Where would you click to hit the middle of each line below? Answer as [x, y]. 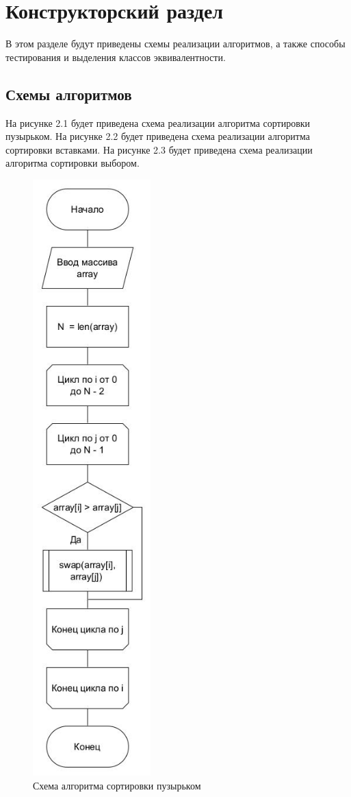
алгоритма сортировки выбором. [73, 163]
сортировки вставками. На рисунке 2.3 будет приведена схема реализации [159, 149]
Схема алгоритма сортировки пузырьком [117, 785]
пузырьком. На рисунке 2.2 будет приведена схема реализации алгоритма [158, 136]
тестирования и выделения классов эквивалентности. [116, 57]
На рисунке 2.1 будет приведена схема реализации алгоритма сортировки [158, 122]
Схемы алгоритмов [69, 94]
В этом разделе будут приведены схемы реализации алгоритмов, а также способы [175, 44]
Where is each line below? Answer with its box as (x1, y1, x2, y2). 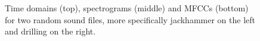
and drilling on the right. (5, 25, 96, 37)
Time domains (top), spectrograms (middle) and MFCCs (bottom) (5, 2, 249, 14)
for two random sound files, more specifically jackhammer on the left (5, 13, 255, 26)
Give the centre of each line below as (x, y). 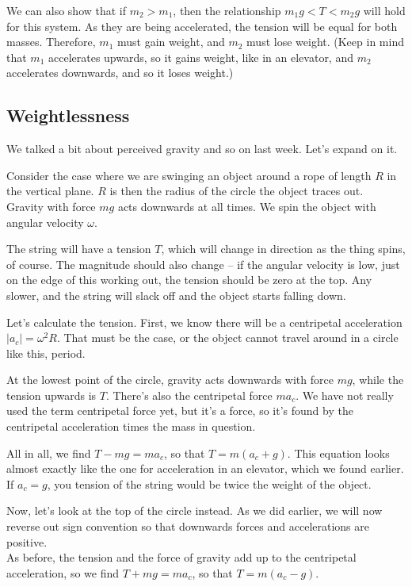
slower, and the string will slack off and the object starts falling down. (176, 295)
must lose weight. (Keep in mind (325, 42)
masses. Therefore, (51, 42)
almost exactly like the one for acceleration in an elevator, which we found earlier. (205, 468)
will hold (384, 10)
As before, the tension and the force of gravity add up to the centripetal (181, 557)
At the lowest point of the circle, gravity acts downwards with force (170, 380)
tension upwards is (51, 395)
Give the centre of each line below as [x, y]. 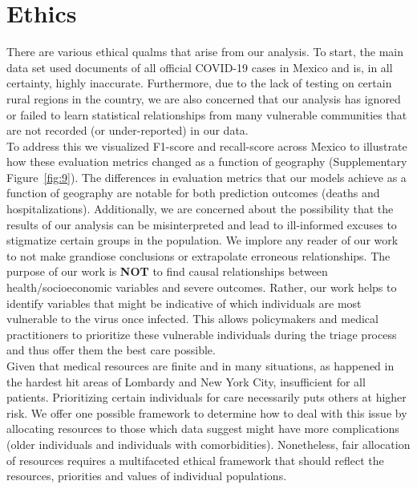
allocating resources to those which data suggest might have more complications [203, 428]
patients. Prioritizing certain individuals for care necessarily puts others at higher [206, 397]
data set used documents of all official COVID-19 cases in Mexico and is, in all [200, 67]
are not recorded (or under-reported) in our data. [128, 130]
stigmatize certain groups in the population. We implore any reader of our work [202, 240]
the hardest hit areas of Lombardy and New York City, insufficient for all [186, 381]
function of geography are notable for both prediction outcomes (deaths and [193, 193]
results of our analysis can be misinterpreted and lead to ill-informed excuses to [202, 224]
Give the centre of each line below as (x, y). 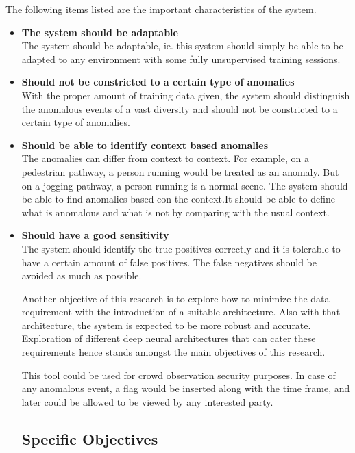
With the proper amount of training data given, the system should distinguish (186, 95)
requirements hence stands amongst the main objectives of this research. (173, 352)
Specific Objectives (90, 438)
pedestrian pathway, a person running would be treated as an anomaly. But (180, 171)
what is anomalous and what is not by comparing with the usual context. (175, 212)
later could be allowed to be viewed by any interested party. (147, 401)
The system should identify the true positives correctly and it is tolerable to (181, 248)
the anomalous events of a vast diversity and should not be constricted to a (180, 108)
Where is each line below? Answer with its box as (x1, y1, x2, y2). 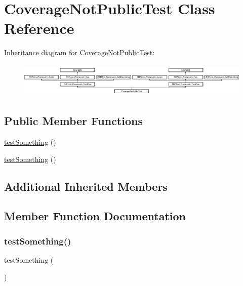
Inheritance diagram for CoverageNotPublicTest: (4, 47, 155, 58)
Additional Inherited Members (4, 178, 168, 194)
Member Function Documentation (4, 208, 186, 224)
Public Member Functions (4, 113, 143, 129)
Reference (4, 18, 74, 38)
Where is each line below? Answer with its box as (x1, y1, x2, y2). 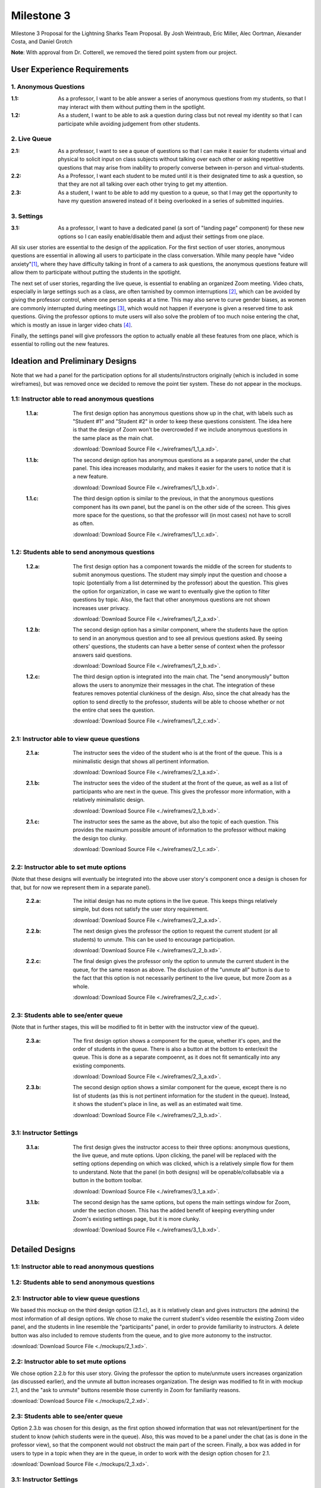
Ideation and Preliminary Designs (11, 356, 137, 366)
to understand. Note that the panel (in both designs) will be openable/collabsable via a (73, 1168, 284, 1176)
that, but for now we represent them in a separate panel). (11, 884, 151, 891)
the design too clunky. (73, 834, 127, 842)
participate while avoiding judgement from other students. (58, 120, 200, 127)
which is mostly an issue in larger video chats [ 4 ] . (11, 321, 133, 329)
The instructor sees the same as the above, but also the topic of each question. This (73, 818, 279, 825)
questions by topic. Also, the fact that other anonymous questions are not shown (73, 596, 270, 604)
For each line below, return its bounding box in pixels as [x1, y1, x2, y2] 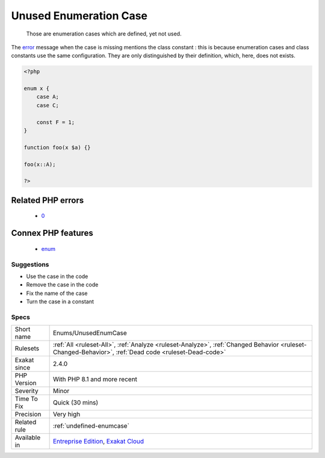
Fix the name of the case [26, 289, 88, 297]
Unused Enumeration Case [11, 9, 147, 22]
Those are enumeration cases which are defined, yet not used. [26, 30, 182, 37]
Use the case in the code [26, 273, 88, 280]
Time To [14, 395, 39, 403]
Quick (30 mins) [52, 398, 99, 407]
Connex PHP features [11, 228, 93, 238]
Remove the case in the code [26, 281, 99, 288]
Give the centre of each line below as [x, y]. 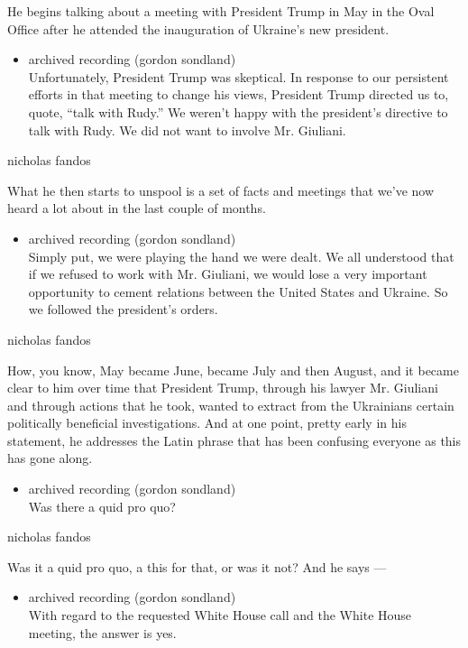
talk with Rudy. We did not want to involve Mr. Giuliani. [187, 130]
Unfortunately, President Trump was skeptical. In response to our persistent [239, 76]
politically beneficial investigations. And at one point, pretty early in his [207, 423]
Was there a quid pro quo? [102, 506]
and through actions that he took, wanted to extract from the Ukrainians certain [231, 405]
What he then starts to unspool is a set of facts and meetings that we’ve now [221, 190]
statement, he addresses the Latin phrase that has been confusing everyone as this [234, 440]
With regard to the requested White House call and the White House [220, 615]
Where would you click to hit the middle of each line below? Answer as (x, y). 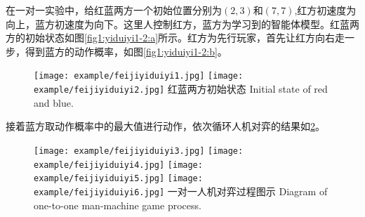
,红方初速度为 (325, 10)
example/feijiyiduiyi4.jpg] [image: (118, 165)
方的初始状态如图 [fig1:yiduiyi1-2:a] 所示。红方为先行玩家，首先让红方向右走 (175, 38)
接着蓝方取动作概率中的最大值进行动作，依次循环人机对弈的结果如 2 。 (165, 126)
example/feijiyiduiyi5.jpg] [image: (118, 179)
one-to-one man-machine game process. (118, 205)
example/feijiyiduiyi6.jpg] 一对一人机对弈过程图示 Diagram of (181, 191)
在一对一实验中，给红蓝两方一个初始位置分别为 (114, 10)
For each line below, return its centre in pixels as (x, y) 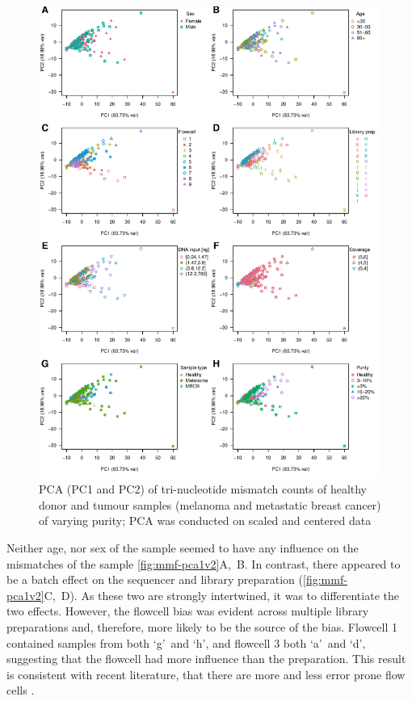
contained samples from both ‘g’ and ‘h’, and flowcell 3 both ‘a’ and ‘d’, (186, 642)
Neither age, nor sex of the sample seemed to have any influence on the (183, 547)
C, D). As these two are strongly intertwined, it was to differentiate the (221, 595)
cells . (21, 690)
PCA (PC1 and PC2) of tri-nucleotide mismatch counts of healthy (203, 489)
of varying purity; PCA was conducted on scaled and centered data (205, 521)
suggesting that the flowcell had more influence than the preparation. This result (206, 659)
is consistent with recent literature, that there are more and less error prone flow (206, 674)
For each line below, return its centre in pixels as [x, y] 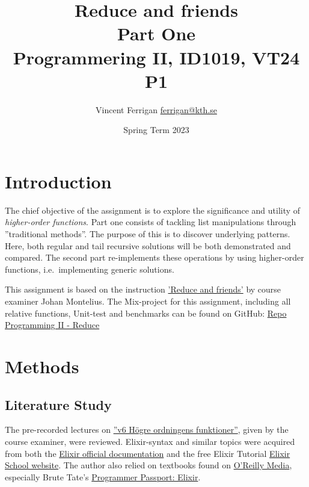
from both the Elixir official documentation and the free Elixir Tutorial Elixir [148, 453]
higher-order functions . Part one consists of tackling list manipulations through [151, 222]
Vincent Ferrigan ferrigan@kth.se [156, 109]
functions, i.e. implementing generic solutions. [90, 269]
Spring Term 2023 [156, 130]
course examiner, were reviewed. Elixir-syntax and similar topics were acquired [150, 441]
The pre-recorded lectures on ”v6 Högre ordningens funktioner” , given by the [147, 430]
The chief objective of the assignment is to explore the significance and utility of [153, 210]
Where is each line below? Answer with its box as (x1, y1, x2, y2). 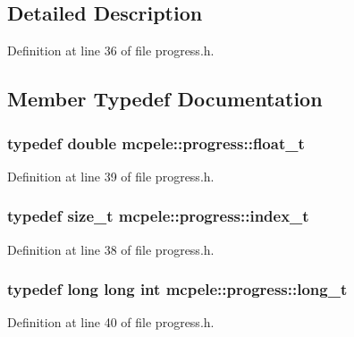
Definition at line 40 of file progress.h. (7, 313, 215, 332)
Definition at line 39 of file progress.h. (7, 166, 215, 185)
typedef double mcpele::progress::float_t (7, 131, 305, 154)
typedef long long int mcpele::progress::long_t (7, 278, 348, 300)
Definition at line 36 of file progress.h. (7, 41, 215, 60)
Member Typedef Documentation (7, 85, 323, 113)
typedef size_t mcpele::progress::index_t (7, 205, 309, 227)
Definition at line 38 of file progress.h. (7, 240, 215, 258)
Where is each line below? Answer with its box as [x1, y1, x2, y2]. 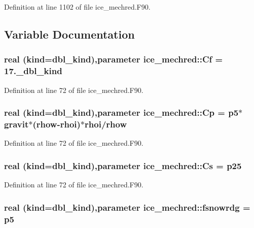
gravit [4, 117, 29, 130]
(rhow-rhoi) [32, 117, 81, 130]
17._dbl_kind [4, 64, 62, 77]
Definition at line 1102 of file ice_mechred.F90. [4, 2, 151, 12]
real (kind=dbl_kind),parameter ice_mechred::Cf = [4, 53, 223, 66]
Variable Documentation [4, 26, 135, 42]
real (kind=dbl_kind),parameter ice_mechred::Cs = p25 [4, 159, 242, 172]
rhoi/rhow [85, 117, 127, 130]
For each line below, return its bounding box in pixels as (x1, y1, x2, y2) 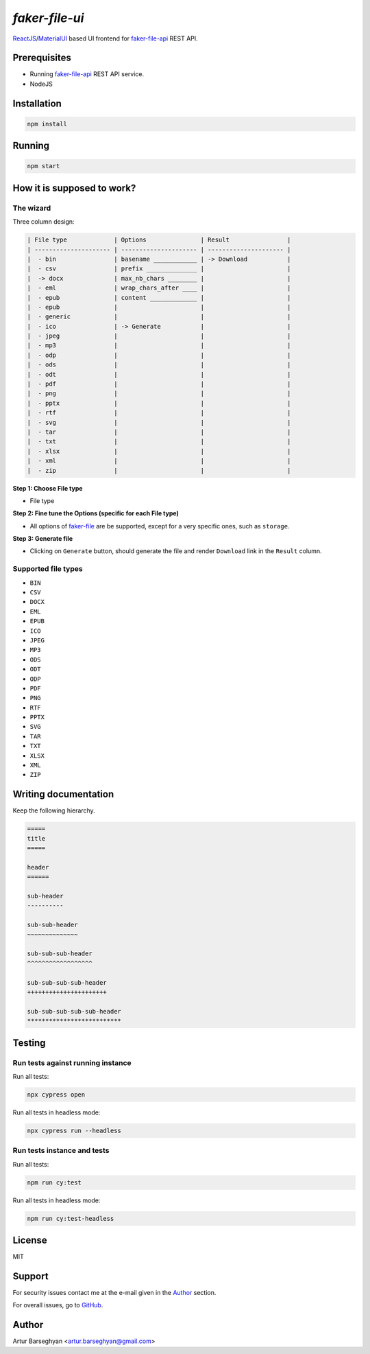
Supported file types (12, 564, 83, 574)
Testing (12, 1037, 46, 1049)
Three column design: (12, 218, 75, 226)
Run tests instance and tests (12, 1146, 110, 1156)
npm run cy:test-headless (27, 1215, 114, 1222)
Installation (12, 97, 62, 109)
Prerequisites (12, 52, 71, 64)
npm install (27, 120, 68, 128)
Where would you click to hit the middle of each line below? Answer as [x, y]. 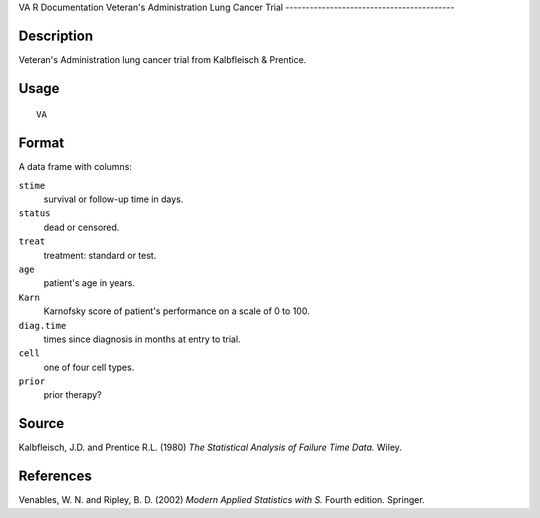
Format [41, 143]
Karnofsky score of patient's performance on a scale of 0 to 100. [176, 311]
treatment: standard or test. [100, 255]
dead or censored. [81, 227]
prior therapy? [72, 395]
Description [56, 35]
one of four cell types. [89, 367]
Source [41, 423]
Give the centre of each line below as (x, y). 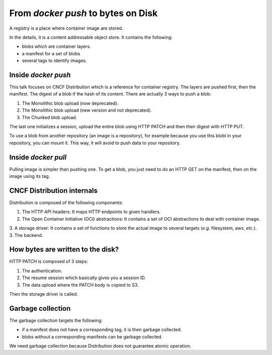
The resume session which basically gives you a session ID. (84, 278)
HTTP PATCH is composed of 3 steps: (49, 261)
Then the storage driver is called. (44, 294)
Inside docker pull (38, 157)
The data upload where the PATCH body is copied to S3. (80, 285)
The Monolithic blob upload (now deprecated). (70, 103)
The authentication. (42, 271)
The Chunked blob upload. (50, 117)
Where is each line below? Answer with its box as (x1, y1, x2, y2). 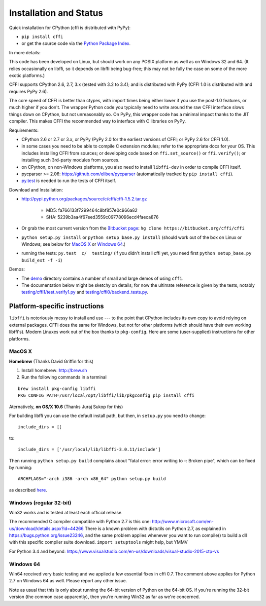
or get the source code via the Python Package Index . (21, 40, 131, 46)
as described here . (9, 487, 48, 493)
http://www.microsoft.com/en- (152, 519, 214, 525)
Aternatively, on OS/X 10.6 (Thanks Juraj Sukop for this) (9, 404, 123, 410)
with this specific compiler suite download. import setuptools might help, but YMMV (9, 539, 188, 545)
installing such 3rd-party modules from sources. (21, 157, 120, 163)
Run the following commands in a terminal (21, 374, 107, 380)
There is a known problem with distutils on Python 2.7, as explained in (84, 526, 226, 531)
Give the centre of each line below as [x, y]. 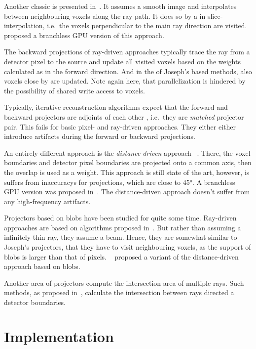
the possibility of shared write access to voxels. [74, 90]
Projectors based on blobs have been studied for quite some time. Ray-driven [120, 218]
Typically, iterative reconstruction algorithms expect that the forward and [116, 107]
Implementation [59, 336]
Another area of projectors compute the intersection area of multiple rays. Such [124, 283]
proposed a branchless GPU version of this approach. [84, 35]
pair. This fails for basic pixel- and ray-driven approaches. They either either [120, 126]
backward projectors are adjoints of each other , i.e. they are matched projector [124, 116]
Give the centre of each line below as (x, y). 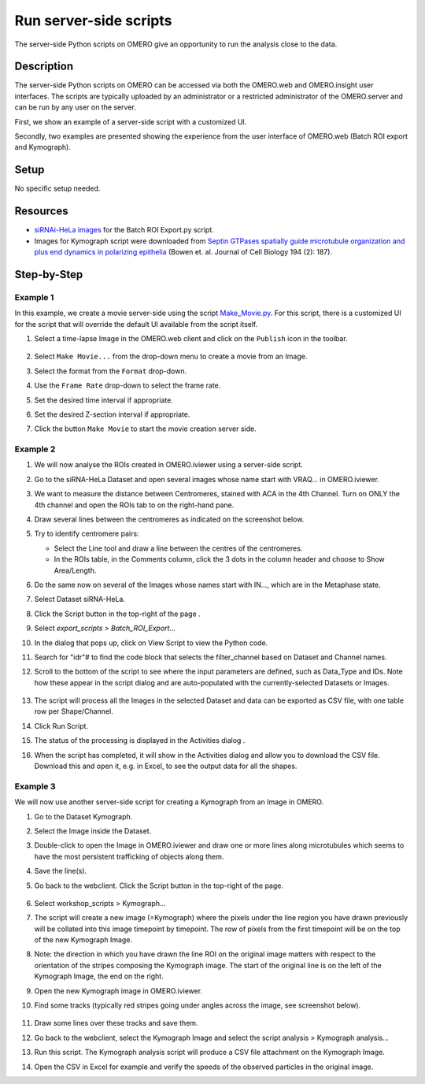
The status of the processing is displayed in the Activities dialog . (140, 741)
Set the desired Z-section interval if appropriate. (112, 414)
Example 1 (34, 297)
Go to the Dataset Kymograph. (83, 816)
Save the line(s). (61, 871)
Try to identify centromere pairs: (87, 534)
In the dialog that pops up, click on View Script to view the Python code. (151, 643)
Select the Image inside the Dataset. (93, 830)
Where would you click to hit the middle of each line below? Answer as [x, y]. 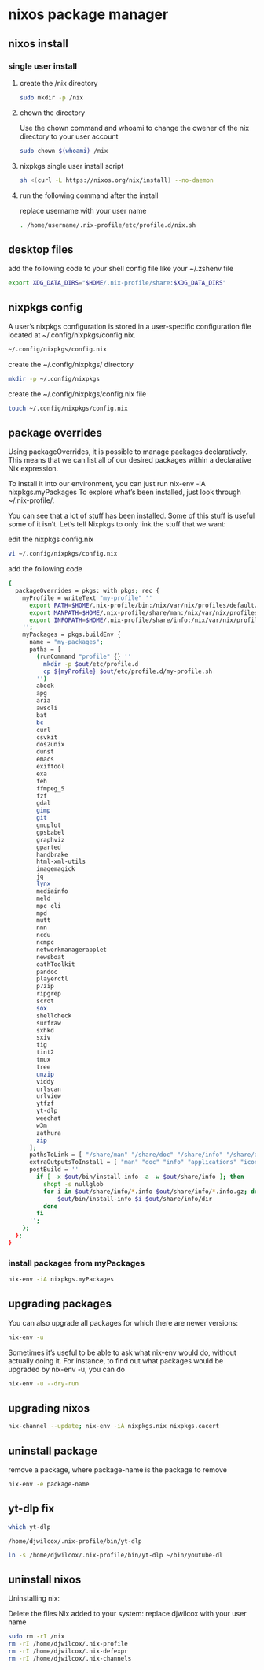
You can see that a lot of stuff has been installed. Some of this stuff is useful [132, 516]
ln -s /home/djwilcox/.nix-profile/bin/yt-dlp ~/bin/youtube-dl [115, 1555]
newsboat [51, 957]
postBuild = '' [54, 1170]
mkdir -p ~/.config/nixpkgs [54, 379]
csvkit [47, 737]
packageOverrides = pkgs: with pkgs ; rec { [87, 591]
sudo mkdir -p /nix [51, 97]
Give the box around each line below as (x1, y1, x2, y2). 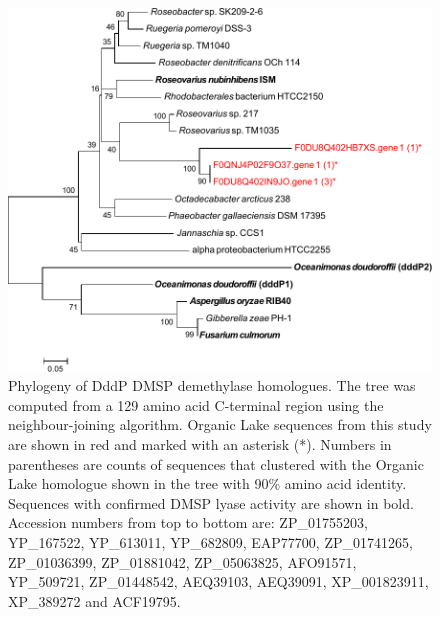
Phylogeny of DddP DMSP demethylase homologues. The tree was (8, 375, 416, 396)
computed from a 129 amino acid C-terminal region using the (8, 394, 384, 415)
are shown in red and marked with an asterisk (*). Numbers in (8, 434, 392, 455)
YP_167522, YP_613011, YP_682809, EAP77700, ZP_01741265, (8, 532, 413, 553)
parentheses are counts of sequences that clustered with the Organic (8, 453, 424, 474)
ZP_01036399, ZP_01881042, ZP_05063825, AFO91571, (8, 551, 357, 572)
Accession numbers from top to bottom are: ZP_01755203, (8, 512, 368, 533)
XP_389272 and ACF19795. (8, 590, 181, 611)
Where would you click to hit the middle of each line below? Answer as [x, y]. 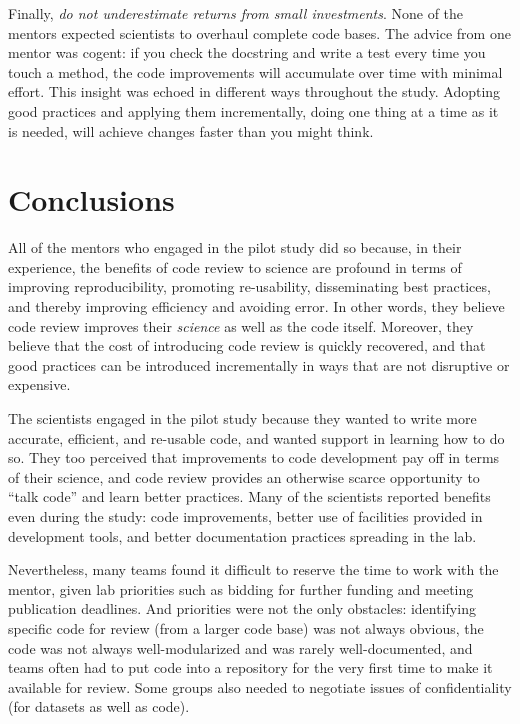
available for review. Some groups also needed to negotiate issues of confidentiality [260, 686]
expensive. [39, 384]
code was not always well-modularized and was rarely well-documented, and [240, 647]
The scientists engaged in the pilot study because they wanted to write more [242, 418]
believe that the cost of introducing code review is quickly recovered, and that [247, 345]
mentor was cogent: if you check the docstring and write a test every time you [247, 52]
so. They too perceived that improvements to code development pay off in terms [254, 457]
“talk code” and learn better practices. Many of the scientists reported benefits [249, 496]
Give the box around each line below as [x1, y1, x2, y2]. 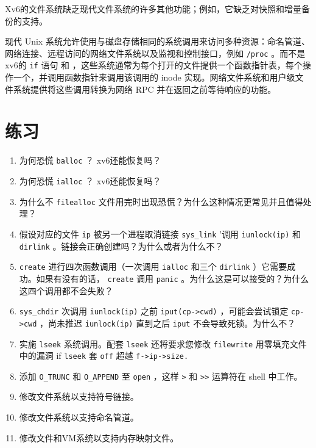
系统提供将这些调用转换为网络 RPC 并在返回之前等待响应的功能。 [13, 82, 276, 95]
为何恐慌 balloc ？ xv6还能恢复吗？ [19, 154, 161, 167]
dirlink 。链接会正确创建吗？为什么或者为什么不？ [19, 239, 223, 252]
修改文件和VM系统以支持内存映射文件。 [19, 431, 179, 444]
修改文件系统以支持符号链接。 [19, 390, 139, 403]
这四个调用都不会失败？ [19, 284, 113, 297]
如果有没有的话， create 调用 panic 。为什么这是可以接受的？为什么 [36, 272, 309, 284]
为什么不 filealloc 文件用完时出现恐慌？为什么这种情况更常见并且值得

Aim of the exercise: Your answer is the exact run of lines above from the one with "patients. Prioritizing certain" through the one with "The system should identify", both ends included, minus any picture.

Solution to the exercise:
patients. Prioritizing certain individuals for care necessarily puts others at higher [206, 397]
data set used documents of all official COVID-19 cases in Mexico and is, in all [200, 67]
are not recorded (or under-reported) in our data. [128, 130]
stigmatize certain groups in the population. We implore any reader of our work [202, 240]
the hardest hit areas of Lombardy and New York City, insufficient for all [186, 381]
function of geography are notable for both prediction outcomes (deaths and [193, 193]
results of our analysis can be misinterpreted and lead to ill-informed excuses to [202, 224]
Give the centre of each line below as (x, y). 
With the proper amount of training data given, the system should distinguish (186, 95)
requirements hence stands amongst the main objectives of this research. (173, 352)
Specific Objectives (90, 438)
pedestrian pathway, a person running would be treated as an anomaly. But (180, 171)
what is anomalous and what is not by comparing with the usual context. (175, 212)
later could be allowed to be viewed by any interested party. (147, 401)
The system should identify the true positives correctly and it is tolerable to (181, 248)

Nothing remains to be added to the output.